Peters,
concluding a long prayer at the royal chapel at Whitehall, (he had very
triumphantly chosen his place,) said, "I have prayed and preached these
twenty years; and now I may say with old Simeon, _Lord, now lettest thou
thy servant depart in peace, for mine eyes have seen thy
salvation_."[89] Peters had not the fruits of his prayer; for he neither
departed so soon as he wished, nor in peace. He became (what I heartily
hope none of his followers may be in this country) himself a sacrifice
to the triumph which he led as pontiff. They dealt at the Restoration,
perhaps, too hardly with this poor good man.
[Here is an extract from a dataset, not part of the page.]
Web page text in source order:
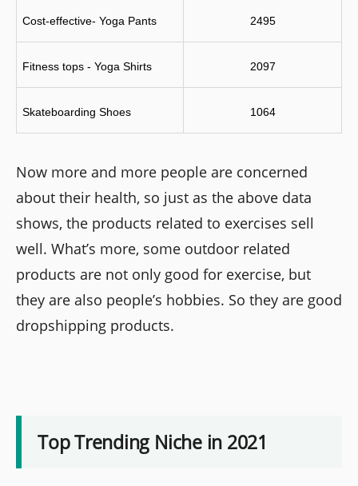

But we owe it to his memory
and his sufferings, that he had as much illumination and as much zeal,
and had as effectually undermined all _the superstition and error_ which
might impede the great business he was engaged in, as any who follow and
repeat after him in this age, which would assume to itself an exclusive
title to the knowledge of the rights of men, and all the glorious
consequences of that knowledge.
After this sally of the preacher of the Old Jewry, which differs only in
place and time, but agrees perfectly with the spirit and letter of the
rapture of 1648, the Revolution Society, the fabricators of governments,
the heroic band of _cashierers_ of _monarchs_, electors of sovereigns,
and leaders of kings in triumph, strutting with a proud consciousness of
the diffusion of knowledge, of which every member had obtained so large
a share in the donative, were in haste to make a generous diffusion of
the knowledge they had thus gratuitously received.